Table 2: Comparison table highlighting the key characteristics of popular threat modeling methodologies

"Four Question Framework" 

Although there are several threat modeling methodologies and approaches, asking the following high-level four key questions can help even the most inexperienced teams to launch threat modeling and maintain consistency in their threat modeling reviews.

This concise Four Question Framework, originally introduced by Adam Shostack, can be effectively utilized either independently or in combination with other threat modeling approaches and methodologies:

1. What are we building? To answer this question, teams are typically expected to produce architecture or design documents, data flow diagrams, asset inventories, and data classifications.
2. What can go wrong? Identify the main security and privacy threats that could compromise your system components or assets. Teams typically use a threat list such as STRIDE or OWASP Top 10 to answer this question.
3. What are we going to do about it? Identify what needs to be done to mitigate the impact of these threats. Teams typically implement security controls or defense-in-depth mechanisms to answer this question.
4. Did we do a good enough job? It is imperative to conclude the process by conducting a retrospective analysis and identifying any lessons learned. The primary objective is to continuously improve the effectiveness of the implemented mitigations and enhance the overall threat modeling process.

 Figure 2: Four Question Framework

Threat Model Reviews 

A core activity in threat modeling is a review meeting with stakeholders — with the goal of identifying, prioritizing, and addressing potential security and privacy risks.

Defining Processes and Expectations 

To perform threat modeling successfully, key stakeholders should define the end-to-end processes, expectations, and KPIs. This process must be well-accepted by both business leaders and security and software stakeholders.

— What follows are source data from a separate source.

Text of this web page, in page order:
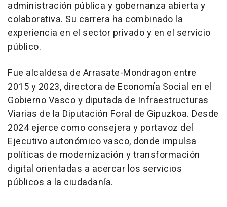
administración pública y gobernanza abierta y
colaborativa. Su carrera ha combinado la
experiencia en el sector privado y en el servicio
público.
Fue alcaldesa de Arrasate-Mondragon entre
2015 y 2023, directora de Economía Social en el
Gobierno Vasco y diputada de Infraestructuras
Viarias de la Diputación Foral de Gipuzkoa. Desde
2024 ejerce como consejera y portavoz del
Ejecutivo autonómico vasco, donde impulsa
políticas de modernización y transformación
digital orientadas a acercar los servicios
públicos a la ciudadanía.
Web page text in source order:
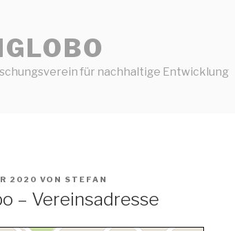
für nachhaltige Entwicklung
2020 VON STEFAN
– Vereinsadresse
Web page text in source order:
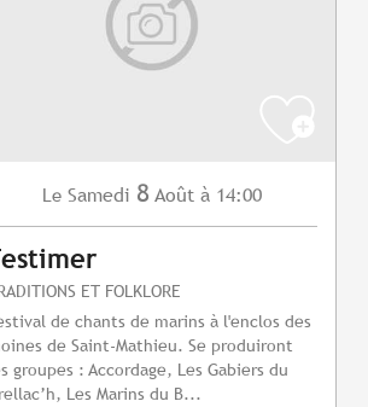
Le Samedi 8 Août à 14:00
ET FOLKLORE
de chants de marins à l'enclos des
de Saint-Mathieu. Se produiront
groupes : Accordage, Les Gabiers du
Les Marins du B...
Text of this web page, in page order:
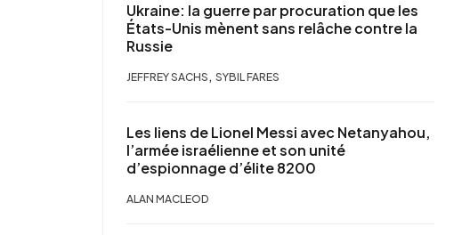
Ukraine: la guerre par procuration que les
États-Unis mènent sans relâche contre la
Russie
JEFFREY SACHS , SYBIL FARES
Les liens de Lionel Messi avec Netanyahou,
l’armée israélienne et son unité
d’espionnage d’élite 8200
ALAN MACLEOD
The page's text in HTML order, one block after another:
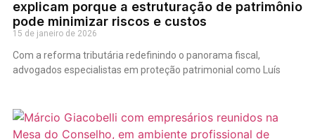
explicam porque a estruturação de patrimônio
pode minimizar riscos e custos
15 de janeiro de 2026
Com a reforma tributária redefinindo o panorama fiscal,
advogados especialistas em proteção patrimonial como Luís
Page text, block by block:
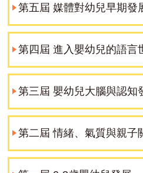
第五屆 媒體對幼兒早期發
第四屆 進入嬰幼兒的語言
第三屆 嬰幼兒大腦與認知
第二屆 情緒、氣質與親子
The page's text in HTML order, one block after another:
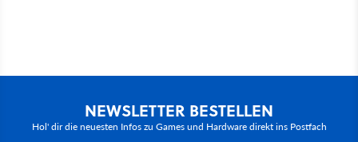
NEWSLETTER BESTELLEN
Hol' dir die neuesten Infos zu Games und Hardware direkt ins Postfach

The process should ensure that the following are defined:

• When reviews should be conducted – Some teams conduct threat modeling after sprint planning, while others conduct it on a specific cadence. If done on a specific cadence, the frequency should be defined.
• Who should participate in the review meetings – Define the responsibility of each participant. Threat modeling is a collaborative activity and should not be conducted only by a single team.
• Proper communication channels – Assign communication channels for planning and threat recording, reporting, and alerting.
• The scope of each review– This includes:
  1. Which aspects of the system should be reviewed
  2. Which risks should be assessed
  3. Breadth and depth of the review
• Categorization and prioritization of risks – This is how individual risks should be categorized, prioritized, and accepted.
• Top threats for the organization – Keep in mind threat intelligence is important at this stage.
• Security controls (remediations and mitigations) available
• Preparation expected from all stakeholders 
• SLAs for each identified threat
• What artifacts are expected to be created before each review 

Creating Threat Modeling Artifacts 

Before conducting threat modeling reviews, the following artifacts must be created and communicated to the review team in advance. Once again, the creation of these artifacts should be a collaborative effort among all stakeholders.

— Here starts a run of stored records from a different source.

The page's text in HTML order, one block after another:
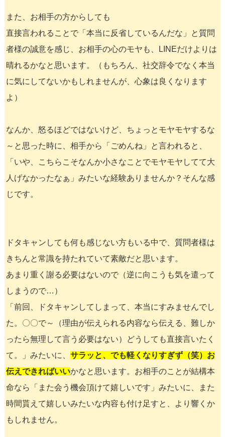
また、お相手の方からしても
直接言われることで「本当に反省しているんだな」と質問
者様の誠意を感じ、お相手の心のモヤも、LINEだけよりは
晴れるかなと思います。（もちろん、社交辞令でなく本当
に気にしてないかもしれませんが、心象は良くなります
よ）
なんか、怒るほどではないけど、ちょっとモヤモヤするな
～と思った時に、相手から「ごめんね」と言われると、
「いや、こちらこそなんか小さなことでモヤモヤしてて大
人げなかったなぁ」みたいな経験ありませんか？そんな感
じです。
ドタキャンしても何も感じない方もいる中で、質問者様は
きちんと常識を持たれていて素敵だと思います。
あまり重く謝る必要はないので（逆に向こうも気を遣って
しまうので…）
「前回、ドタキャンしてしまって、本当にすみませんでし
た。〇〇で～（理由が伝えられる内容なら伝える、難しか
ったら無理して言う必要はない）どうしても直接言いたく
て。」みたいに、 サラッと、でも軽くなりすぎず（笑）お
伝えできればいいかなと思います。お相手のことが結構本
命なら「また会う機会頂けて嬉しいです」みたいに、また
時間貰えて嬉しいみたいな内容も付け足すと、より響くか
もしれません。
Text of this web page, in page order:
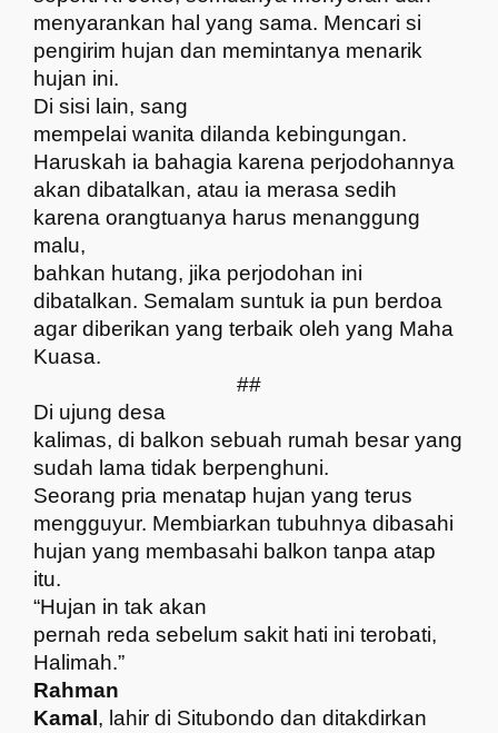
menyarankan hal yang sama. Mencari si
pengirim hujan dan memintanya menarik
hujan ini.
Di sisi lain, sang
mempelai wanita dilanda kebingungan.
Haruskah ia bahagia karena perjodohannya
akan dibatalkan, atau ia merasa sedih
karena orangtuanya harus menanggung
malu,
bahkan hutang, jika perjodohan ini
dibatalkan. Semalam suntuk ia pun berdoa
agar diberikan yang terbaik oleh yang Maha
Kuasa.
##
Di ujung desa
kalimas, di balkon sebuah rumah besar yang
sudah lama tidak berpenghuni.
Seorang pria menatap hujan yang terus
mengguyur. Membiarkan tubuhnya dibasahi
hujan yang membasahi balkon tanpa atap
itu.
“Hujan in tak akan
pernah reda sebelum sakit hati ini terobati,
Halimah.”
Rahman
Kamal , lahir di Situbondo dan ditakdirkan
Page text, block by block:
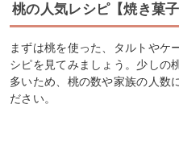
桃の人気レシピ【焼き菓子
まずは桃を使った、タルトやケ
シピを見てみましょう。少しの
多いため、桃の数や家族の人数
ださい。
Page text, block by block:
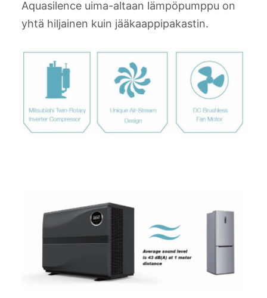
Aquasilence uima-altaan lämpöpumppu on
yhtä hiljainen kuin jääkaappipakastin.
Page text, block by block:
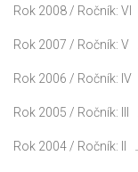
Rok 2008 / Ročník: VI
Rok 2007 / Ročník: V
Rok 2006 / Ročník: IV
Rok 2005 / Ročník: III
Rok 2004 / Ročník: II
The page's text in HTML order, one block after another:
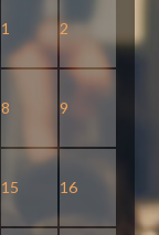
1 2
8 9
15 16
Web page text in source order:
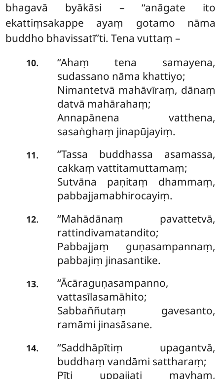
bhagavā byākāsi – ‘‘anāgate ito
ekattiṃsakappe ayaṃ gotamo nāma
buddho bhavissatī’’ti. Tena vuttaṃ –
10.
‘‘Ahaṃ tena samayena,
sudassano nāma khattiyo;
Nimantetvā mahāvīraṃ, dānaṃ
datvā mahārahaṃ;
Annapānena vatthena,
sasaṅghaṃ jinapūjayiṃ.
11.
‘‘Tassa buddhassa asamassa,
cakkaṃ vattitamuttamaṃ;
Sutvāna paṇitaṃ dhammaṃ,
pabbajjamabhirocayiṃ.
12.
‘‘Mahādānaṃ pavattetvā,
rattindivamatandito;
Pabbajjaṃ guṇasampannaṃ,
pabbajiṃ jinasantike.
13.
‘‘Ācāraguṇasampanno,
vattasīlasamāhito;
Sabbaññutaṃ gavesanto,
ramāmi jinasāsane.
14. ‘‘Saddhāpītiṃ upagantvā,
buddhaṃ vandāmi sattharaṃ;
Pīti uppajjati mayhaṃ,
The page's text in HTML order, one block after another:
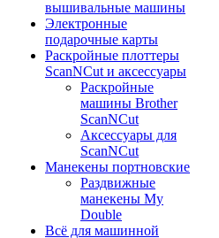
вышивальные машины
Электронные
подарочные карты
Раскройные плоттеры
ScanNCut и аксессуары
Раскройные
машины Brother
ScanNCut
Аксессуары для
ScanNCut
Манекены портновские
Раздвижные
манекены My
Double
Всё для машинной

• Inventory of assets, components, and trust boundaries – This provides a comprehensive identification of the various elements involved, including any sensitive data and any other valuable resources that may be targeted by attackers.
• Data flow diagrams (DFDs) – These are visual representations that illustrate how data flow between the components and through the trust boundaries. They can be created using any diagramming tool; however, there are many advantages in using a threat modeling tool. Such tools analyze the DFDs and help identify potential vulnerabilities and attack vectors by highlighting the paths data takes through the system.
• Design diagrams – These optional artifacts, such as UML sequence diagrams, could be useful when threat modeling complex sequences and interactions, such as authentication and authorization protocols.
• Identification and documentation of security requirements, use cases, and abuse cases – This ensures that the focus remains on addressing specific security concerns and invariants of the system under review. 

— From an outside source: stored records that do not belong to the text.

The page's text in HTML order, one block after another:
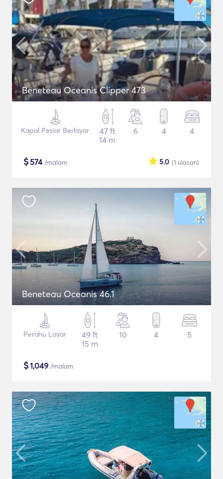
Beneteau Oceanis Clipper 473
Kapal Pesiar Berlayar
47 ft
14 m
6 4 4
$574/malam (1 ulasan)
5.0
Beneteau Oceanis 46.1
Perahu Layar
49 ft
15 m
10 4 5
$1,049 /malam
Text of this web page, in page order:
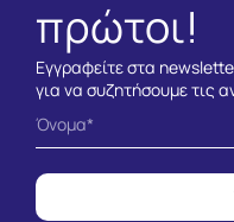
πρώτοι!
Εγγραφείτε στα
για να συζητήσουμε τις
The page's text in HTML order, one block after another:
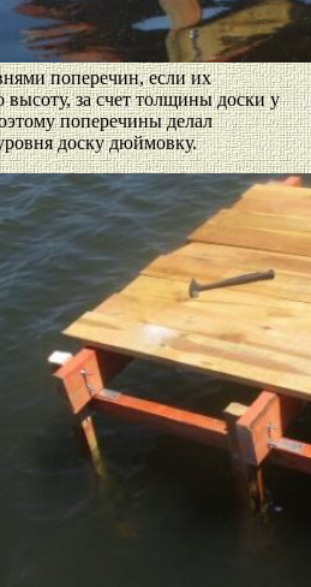
поперечин, если их
высоту, за счет толщины доски у
поперечины делал
доску дюймовку.
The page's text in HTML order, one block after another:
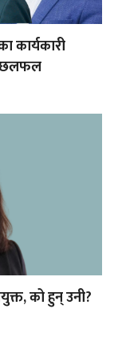
कार्यकारी
छलफल
को हुन् उनी?
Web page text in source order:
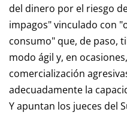
del dinero por el riesgo
impagos" vinculado con
consumo" que, de paso,
modo ágil y, en
comercialización
adecuadamente la
Y apuntan los jueces del
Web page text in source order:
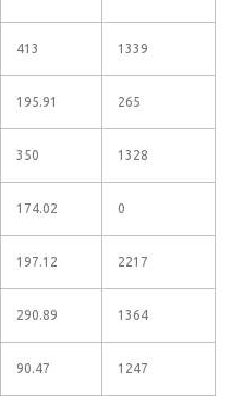
413 1339
195.91 265
350 1328
174.02 0
197.12 2217
290.89 1364
90.47 1247
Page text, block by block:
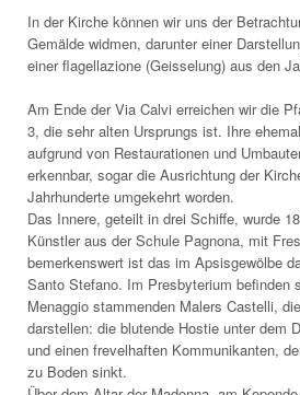
In der Kirche können wir uns der
Gemälde widmen, darunter einer
einer flagellazione (Geisselung) aus den
Am Ende der Via Calvi erreichen wir die
3, die sehr alten Ursprungs ist. Ihre
aufgrund von Restaurationen und
erkennbar, sogar die Ausrichtung der
Jahrhunderte umgekehrt worden.
Das Innere, geteilt in drei Schiffe, wurde
Künstler aus der Schule Pagnona, mit
bemerkenswert ist das im Apsisgewölbe
Santo Stefano. Im Presbyterium befinden
Menaggio stammenden Malers Castelli,
darstellen: die blutende Hostie unter dem
und einen frevelhaften Kommunikanten,
zu Boden sinkt.

Threat modeling automation tools offer significant time-saving benefits by importing system components from resource files, such as Terraform configurations. This eliminates manual entry and enables quick generation of diagrams illustrating assets, components, and trust boundaries. The tools identify shared components, libraries, and patterns, reducing effort and identifying risks affecting multiple areas. They establish trust boundaries by identifying interfaces and interactions, thus enhancing the accuracy and consistency of artifacts.

Figure 3: Sample Data Flow Diagram that illustrates a simple AuthN/AuthZ process in a web application

Figure 4: Sample threats identified by OWASP Threat Dragon

Assessing and Documenting Identified Threats 

Once threats have been identified, they should be assessed based on their likelihood and impact. This evaluation helps in determining the severity of each threat. It is critical to analyze both internal and external elements that may influence the likelihood and impact of any threat.

Threat documentation should be clear and unambiguous. It should include the classification of the threat, its attack vector, possible impact on the system, and any existing vulnerabilities that may be exploited. Importantly, threat documentation should be actionable and development teams should include their mitigation as part of their "definition of done." Information about the recommended mitigations or security controls to address each threat must be included, such as details about the feasibility, implementation considerations, and dependencies of each mitigation.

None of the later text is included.